Our friends and colleagues in New York City, New Orleans and other hot spots around the country are facing COVID-19 head on—very ill patients requiring intensive care, increasingly stressed facilities and equipment, shrinking supplies and, sadly, more deaths.

Here in Vermont, we too are experiencing growth in the virus, but doing all the right things to prepare our state and health system. First, we are working to prevent new infections and minimize the need for hospital beds by practicing social distancing, which is the single best strategy to keep the virus from spreading.

Our hospitals slowed or stopped elective procedures to preserve personal protective equipment and optimize space. New policies—like screening people who enter the hospital for a fever—have been adopted to keep our workforce and patients safe.

Clinicians and leaders from all sectors of government and health care are collaborating every day to prepare Vermont for the surge of patients COVID-19 could create if growing infections raise the need for hospitalizations.

Surge planning—which really means flexing the system to serve a much larger number of patients in a public health emergency—includes maximizing hospital capacity, partnering with community providers and creating new spaces to provide the right care to all patients as the pandemic unfolds. 

This statewide surge planning work changes as we learn more, and it will continue to evolve based on how COVID-19 plays out in each Vermont community. 

As this effort unfolds, we are witnessing how innovative our health care system can be. Providers are bringing care to patients through telemedicine—including mental health professionals who can help those facing difficult new circumstances. Meanwhile clinicians are finding new ways to connect patients with their remote families—sometimes creatively using their own personal devices.

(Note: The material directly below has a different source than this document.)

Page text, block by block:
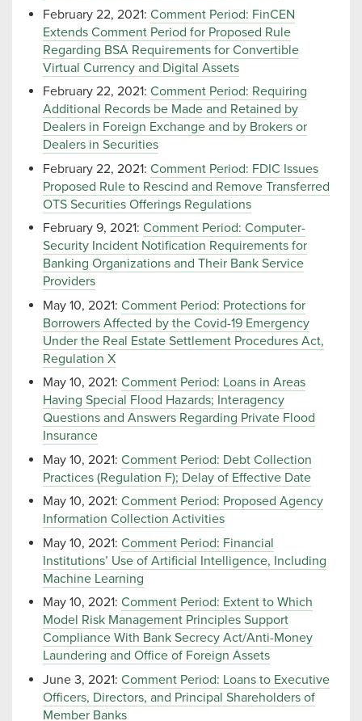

During the pandemic, health care professionals also continue to care for accident victims, perform emergency surgery, deliver babies, treat cancer and assist those in recovery. Health care providers are in hospitals, clinics, nursing homes, people’s homes and other settings throughout our state, often putting their own health at risk. Some are even choosing, for the sake of their patients and families, not to return home between shifts.

Our hospitals and health care providers have stepped up in Vermont, but so have the people who live here—from our neighbors who kindly leave six feet of distance while walking to the front-line doctors, nurses and public health leaders managing our collective response.

Governor Scott and the Vermont Agency of Human Services have made difficult, but wise decisions for public health and the future of Vermont.  And as a state, we've committed to social distancing, which is our best chance to keep people healthy and not overload our health care system.

There are no easy answers right now—not here or in New England, nor in another state or nation. But I believe that if any place has a real chance to get this right, and to keep moving forward together, it's Vermont.